Interest income was $125,000 during the first three months of 2023 as compared
to $25,000 during the same period in 2022, an increase of approximately $100,000. Interest income is due to the Company investing its
funds in both long-term and short-term certificates of depository accounts paying higher rates of interest than those received in money
market accounts.
Other revenues for the first three months of 2023 were $11,000 as compared
to $12,000 for the same period in 2022, a decrease of approximately $1,000 or 8.3%.
Lease operating expenses in the first three months of 2023 were approximately
$238,000 as compared to $244,000 in the first three months of 2022 a net decrease of approximately $6,000, or 2.5%.
Production taxes, gathering and marketing expenses in the first three months
of 2023 were approximately $157,000 as compared to $181,000 for the first three months of 2022, a decrease of approximately $24,000 or
13.3%. This decrease relates directly to the decrease in oil and gas revenues as described in the above paragraphs.
Pipeline and rental expenses for the first three months of 2023 were $4,000
compared to $2,000 for the same time period in 2022.
Real estate expenses in the first three months of 2023 were approximately
$24,000 compared to $38,000 during the same period in 2022, a decrease of approximately $14,000 or 36.8%.
.
14
Depreciation, depletion, and amortization expenses for the first three months
of 2023 were $31,000 as compared to $17,000 for the same period in 2022, an increase of $14,000, or 82.4%. Amortization of the amount
for the full cost pool for the first three months of 2023 was $13,000 compared to zero dollars for the same period of 2022. The Company
re-evaluated its proved oil and natural gas reserve quantities as of December 31,2022. This re-evaluated reserve base was reduced for
oil and gas reserves that were produced or sold during the first three months of 2023 and adjusted for newly acquired reserves or for
changes in estimated production curves and future price assumptions. A year-to-date depletion rate of 5.733% for the three months ended
2023 was applied to the Company’s full cost pool of un-depleted capitalized oil and natural gas properties compared to a year-to-date
rate of 0.0% for the same period in 2022.

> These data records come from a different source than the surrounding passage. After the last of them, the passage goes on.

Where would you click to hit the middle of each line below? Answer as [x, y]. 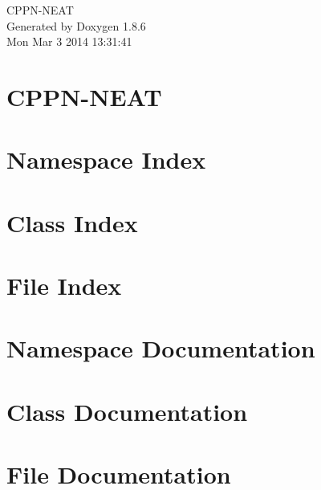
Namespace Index [106, 159]
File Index [64, 286]
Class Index [72, 222]
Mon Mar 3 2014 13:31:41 [69, 41]
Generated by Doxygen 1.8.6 [76, 25]
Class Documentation [127, 411]
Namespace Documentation [161, 348]
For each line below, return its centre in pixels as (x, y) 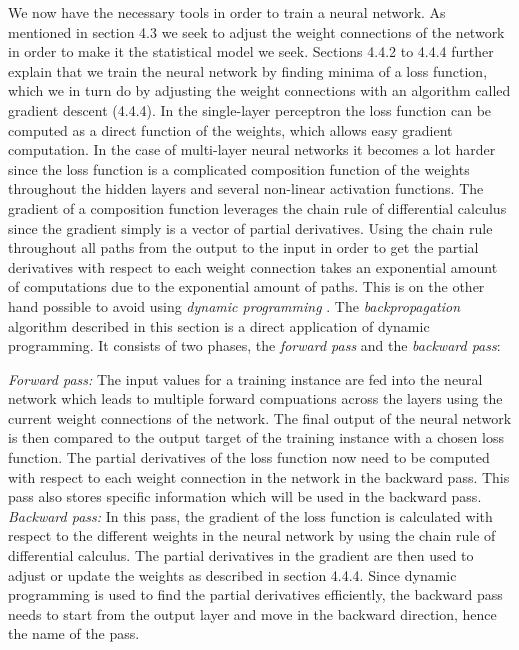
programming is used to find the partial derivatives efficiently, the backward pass (255, 594)
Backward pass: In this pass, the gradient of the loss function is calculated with (250, 515)
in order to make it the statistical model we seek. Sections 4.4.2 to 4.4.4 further (251, 51)
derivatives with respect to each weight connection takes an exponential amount (253, 266)
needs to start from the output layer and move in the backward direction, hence (252, 613)
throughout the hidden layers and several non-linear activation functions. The (246, 188)
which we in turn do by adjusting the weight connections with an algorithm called (259, 90)
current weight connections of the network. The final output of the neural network (260, 417)
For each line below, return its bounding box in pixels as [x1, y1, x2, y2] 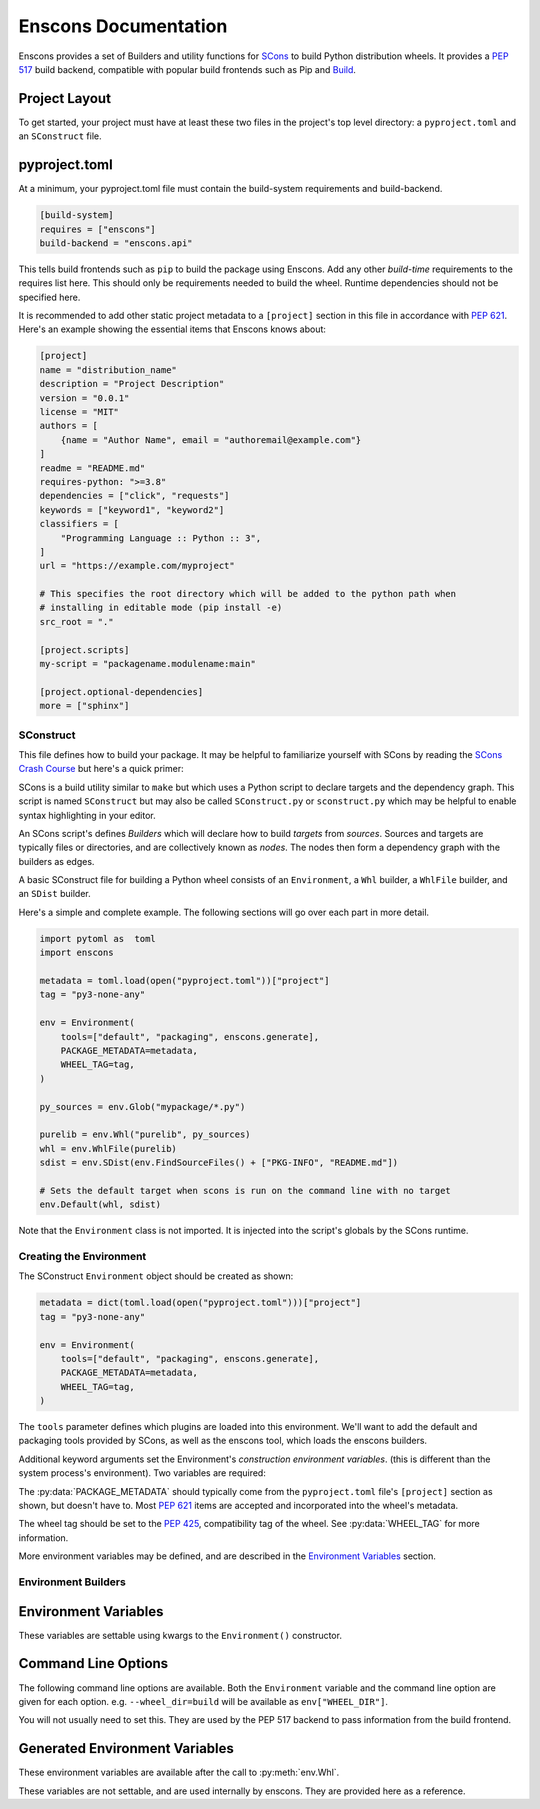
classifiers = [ [39, 518, 120, 530]
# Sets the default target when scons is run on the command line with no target [39, 1185, 452, 1196]
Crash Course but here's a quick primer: [18, 763, 184, 775]
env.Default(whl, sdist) [39, 1199, 162, 1210]
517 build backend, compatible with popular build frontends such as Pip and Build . [18, 63, 357, 75]
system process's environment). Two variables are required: [18, 1467, 267, 1479]
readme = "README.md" [39, 462, 146, 474]
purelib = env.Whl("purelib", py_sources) [39, 1129, 251, 1140]
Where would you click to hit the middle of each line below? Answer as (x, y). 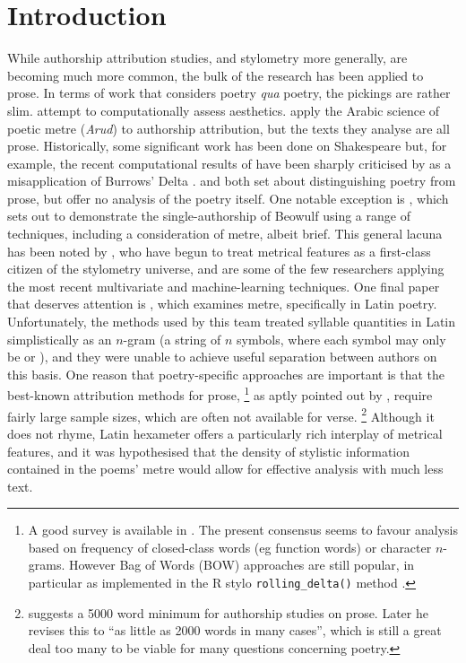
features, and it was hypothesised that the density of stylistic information (209, 451)
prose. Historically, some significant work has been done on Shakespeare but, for (227, 146)
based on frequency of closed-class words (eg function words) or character (230, 547)
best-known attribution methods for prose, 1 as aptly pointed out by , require (220, 394)
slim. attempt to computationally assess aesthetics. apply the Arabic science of (224, 110)
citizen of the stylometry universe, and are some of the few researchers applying (226, 269)
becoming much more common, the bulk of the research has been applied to (216, 75)
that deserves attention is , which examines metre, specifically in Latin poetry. (222, 304)
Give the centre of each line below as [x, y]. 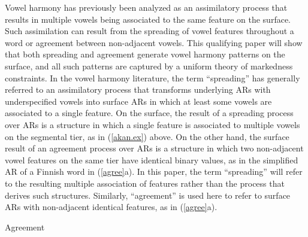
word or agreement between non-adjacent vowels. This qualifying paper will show [154, 42]
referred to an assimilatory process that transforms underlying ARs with [138, 89]
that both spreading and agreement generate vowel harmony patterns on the [145, 54]
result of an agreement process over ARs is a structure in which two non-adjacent [154, 148]
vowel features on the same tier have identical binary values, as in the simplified [152, 159]
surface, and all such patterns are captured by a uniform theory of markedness [149, 66]
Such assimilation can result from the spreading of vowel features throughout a [150, 31]
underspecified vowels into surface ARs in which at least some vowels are [138, 101]
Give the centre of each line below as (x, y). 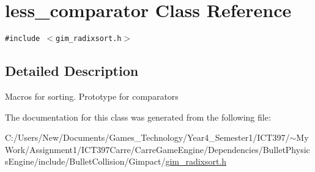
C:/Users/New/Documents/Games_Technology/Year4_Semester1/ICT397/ (147, 137)
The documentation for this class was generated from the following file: (138, 117)
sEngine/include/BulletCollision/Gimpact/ (85, 161)
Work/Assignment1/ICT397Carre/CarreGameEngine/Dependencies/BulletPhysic (157, 149)
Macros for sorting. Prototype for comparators (92, 96)
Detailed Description (72, 71)
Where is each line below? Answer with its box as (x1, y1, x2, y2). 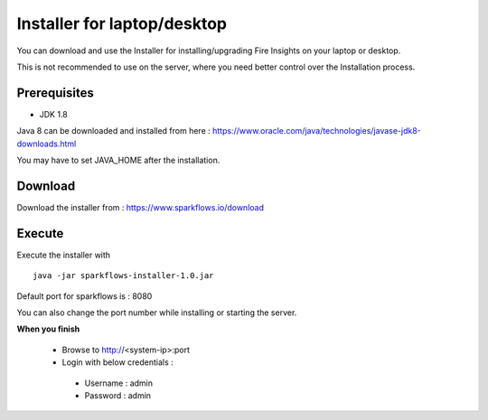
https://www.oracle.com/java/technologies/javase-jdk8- (212, 126, 422, 136)
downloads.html (16, 138, 77, 149)
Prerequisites (16, 85, 94, 100)
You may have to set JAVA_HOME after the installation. (16, 154, 221, 166)
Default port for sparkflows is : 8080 (16, 290, 153, 302)
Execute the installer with (16, 249, 111, 260)
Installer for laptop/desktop (16, 14, 228, 33)
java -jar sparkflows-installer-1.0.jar (33, 271, 214, 281)
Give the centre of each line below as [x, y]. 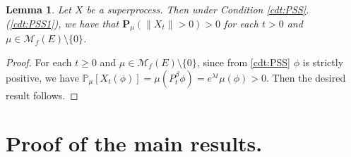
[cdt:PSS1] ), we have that [64, 23]
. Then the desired [306, 77]
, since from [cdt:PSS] [244, 62]
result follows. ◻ [42, 95]
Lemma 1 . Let [38, 9]
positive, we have [42, 77]
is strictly [323, 62]
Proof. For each [39, 62]
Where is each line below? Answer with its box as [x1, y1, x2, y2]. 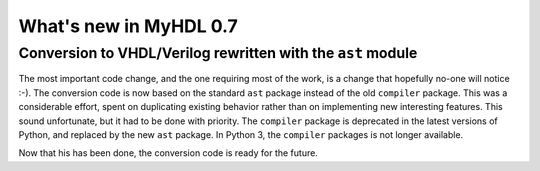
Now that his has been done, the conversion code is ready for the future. [18, 147, 319, 159]
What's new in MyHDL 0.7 [18, 15, 239, 37]
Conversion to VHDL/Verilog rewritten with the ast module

Asset Retirement Obligation (“ARO”) expense for the first three
months of 2023 was approximately $302,000 as compared to approximately $143,000 for the same period in 2022, an increase of approximately
$159,000 or 111.2%. The ARO expense is calculated to be the discounted present value of the estimated future cost to plug and abandon
the Company’s wells.
General and administrative expenses for the first three months of 2023 were
approximately $758,000 as compared to approximately $590,000 for the same period of 2022, an increase of approximately $168,000 or 28.5%.
Gain on sale of property, During the first quarter of 2023, the
Company sold its interest in five operated wells and associated leasehold acreage in various counties in the state of Arkansas for
$104,000. At the time of the sale, the Company’s unamortized full cost pool was approximately $230,000. The Company determined
that an adjustment to capitalized costs for this sale would significantly alter the relationship between capitalized costs and
proved oil and gas reserves. As a result, the Company recorded a gain on the sale of the property in the amount of $104,000 related
to the sale. In determining the gain on the sale of the property. The Company considered that the Company’s most recent
reserve report contained no reserves associated with the property sold, and therefore, no adjustment to capitalized costs was
necessary.
Financial Condition and Liquidity
The Company's operating capital needs, as well as its capital spending program
are generally funded from cash flow generated by operations. Because future cash flow is subject to several variables, such as the level
of production and the sales price of oil and natural gas, the Company can provide no assurance that its operations will provide cash sufficient
to maintain current levels of capital spending. Accordingly, the Company may be required to seek additional financing from third parties
to fund its exploration and development programs.